## [Exercise objective]
Take each line of the material that includes "trigger" and copy it.

## [Information supplied]
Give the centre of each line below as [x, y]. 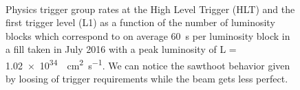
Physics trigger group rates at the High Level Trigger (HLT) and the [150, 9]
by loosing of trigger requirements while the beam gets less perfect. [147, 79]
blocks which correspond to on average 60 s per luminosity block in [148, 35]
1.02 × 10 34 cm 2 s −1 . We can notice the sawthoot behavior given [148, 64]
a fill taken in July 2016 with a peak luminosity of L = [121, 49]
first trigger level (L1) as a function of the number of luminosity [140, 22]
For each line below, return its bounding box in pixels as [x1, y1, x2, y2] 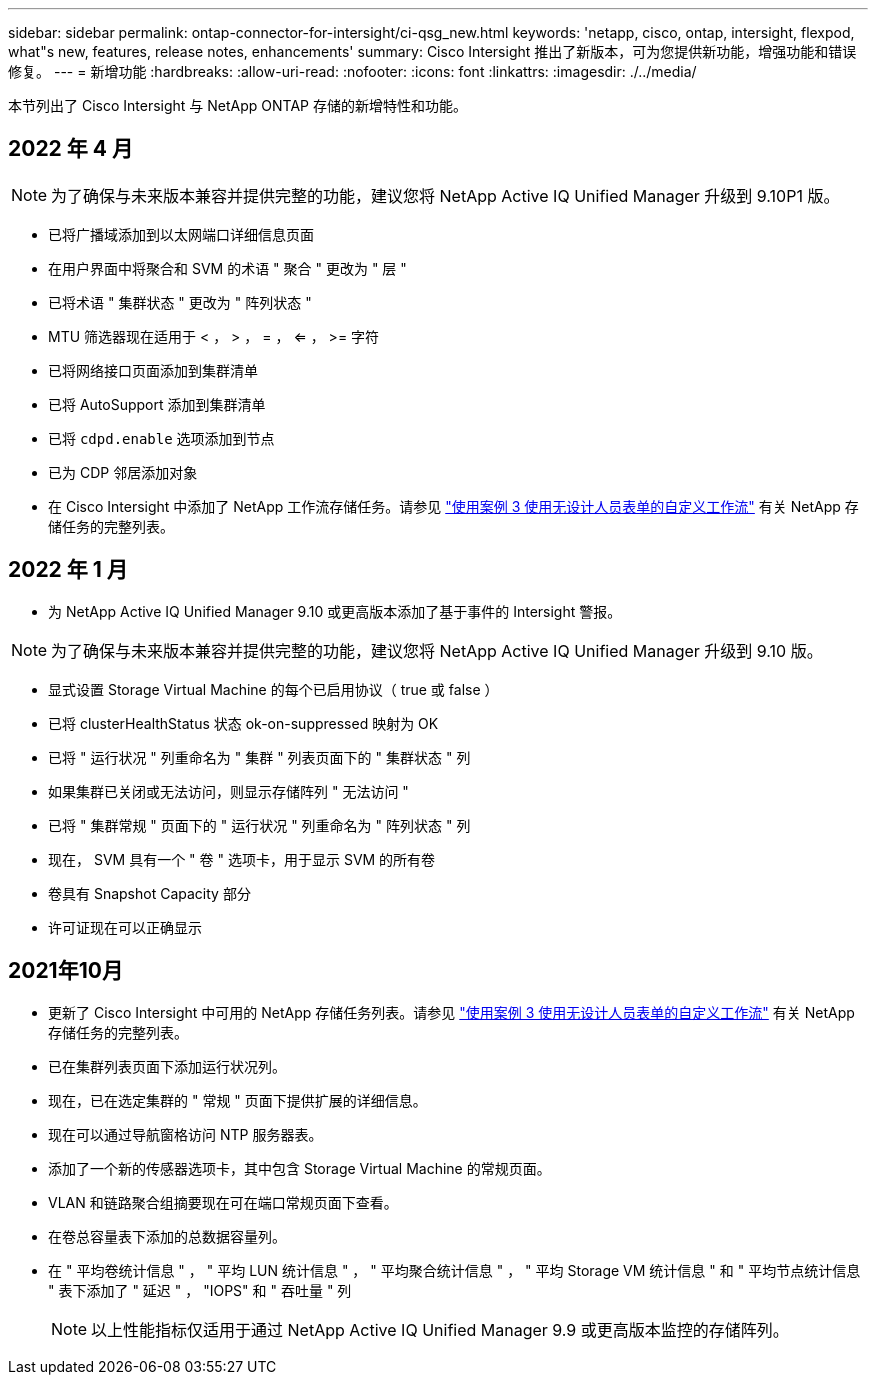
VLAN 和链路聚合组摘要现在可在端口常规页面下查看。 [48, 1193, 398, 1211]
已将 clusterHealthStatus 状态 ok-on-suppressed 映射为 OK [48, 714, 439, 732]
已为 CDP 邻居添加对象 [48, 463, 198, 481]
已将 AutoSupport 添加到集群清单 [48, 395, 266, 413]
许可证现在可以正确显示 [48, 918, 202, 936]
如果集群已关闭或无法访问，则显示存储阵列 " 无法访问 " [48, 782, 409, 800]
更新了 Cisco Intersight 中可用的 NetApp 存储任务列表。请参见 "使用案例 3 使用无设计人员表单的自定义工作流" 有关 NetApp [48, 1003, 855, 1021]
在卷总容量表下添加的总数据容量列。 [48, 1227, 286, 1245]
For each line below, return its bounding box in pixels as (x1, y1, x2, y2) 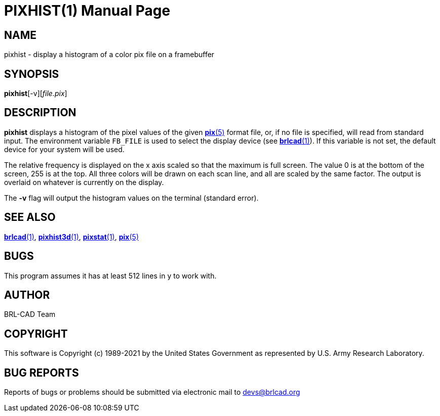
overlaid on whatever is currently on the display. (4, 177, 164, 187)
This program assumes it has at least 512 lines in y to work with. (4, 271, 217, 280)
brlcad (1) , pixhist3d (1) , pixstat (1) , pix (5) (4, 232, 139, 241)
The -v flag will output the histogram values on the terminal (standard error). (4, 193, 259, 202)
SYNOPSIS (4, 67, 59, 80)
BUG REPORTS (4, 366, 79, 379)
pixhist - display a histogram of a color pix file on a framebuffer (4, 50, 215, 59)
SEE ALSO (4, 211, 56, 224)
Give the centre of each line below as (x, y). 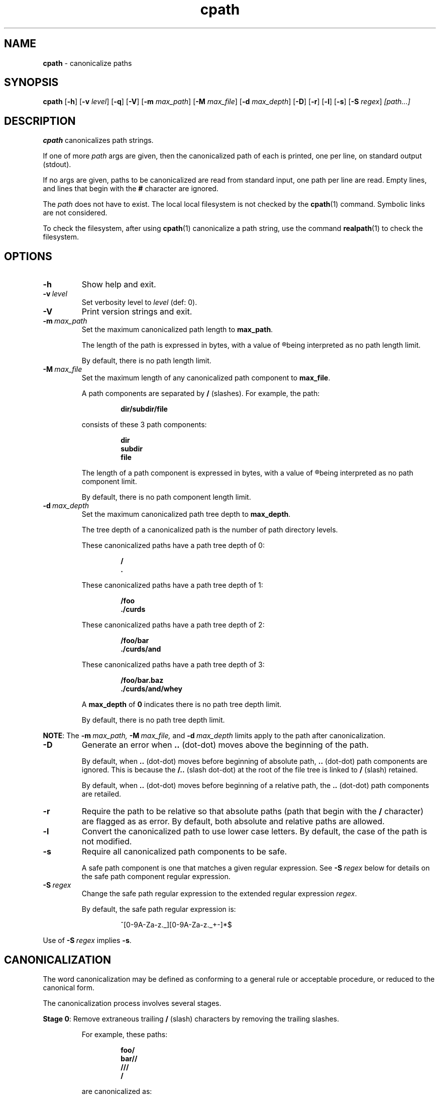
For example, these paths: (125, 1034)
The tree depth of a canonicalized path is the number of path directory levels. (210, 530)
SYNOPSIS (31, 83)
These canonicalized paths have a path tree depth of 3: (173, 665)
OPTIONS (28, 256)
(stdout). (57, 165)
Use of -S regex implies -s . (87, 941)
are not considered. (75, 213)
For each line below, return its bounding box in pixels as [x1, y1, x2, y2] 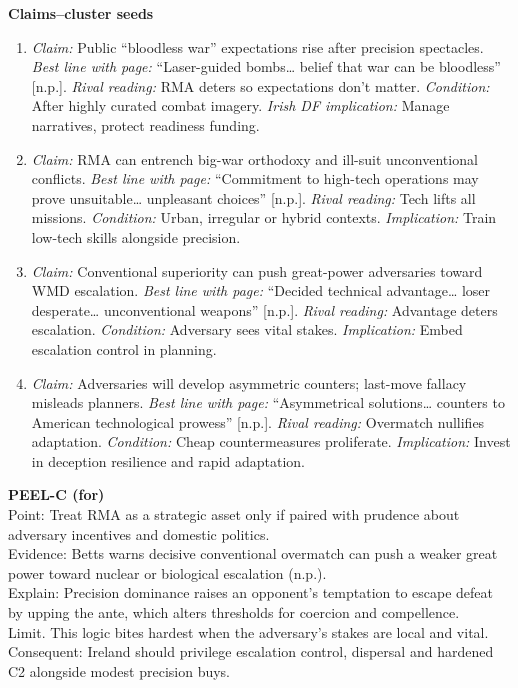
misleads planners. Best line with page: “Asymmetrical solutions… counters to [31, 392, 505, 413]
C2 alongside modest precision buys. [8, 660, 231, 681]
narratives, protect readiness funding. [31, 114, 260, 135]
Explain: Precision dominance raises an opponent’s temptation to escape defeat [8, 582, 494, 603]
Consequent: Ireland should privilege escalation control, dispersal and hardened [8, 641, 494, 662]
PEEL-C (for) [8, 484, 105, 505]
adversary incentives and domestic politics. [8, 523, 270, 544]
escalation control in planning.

## [Your response]
Physics trigger group rates at the High Level Trigger (HLT) and the [150, 9]
by loosing of trigger requirements while the beam gets less perfect. [147, 79]
first trigger level (L1) as a function of the number of luminosity [140, 22]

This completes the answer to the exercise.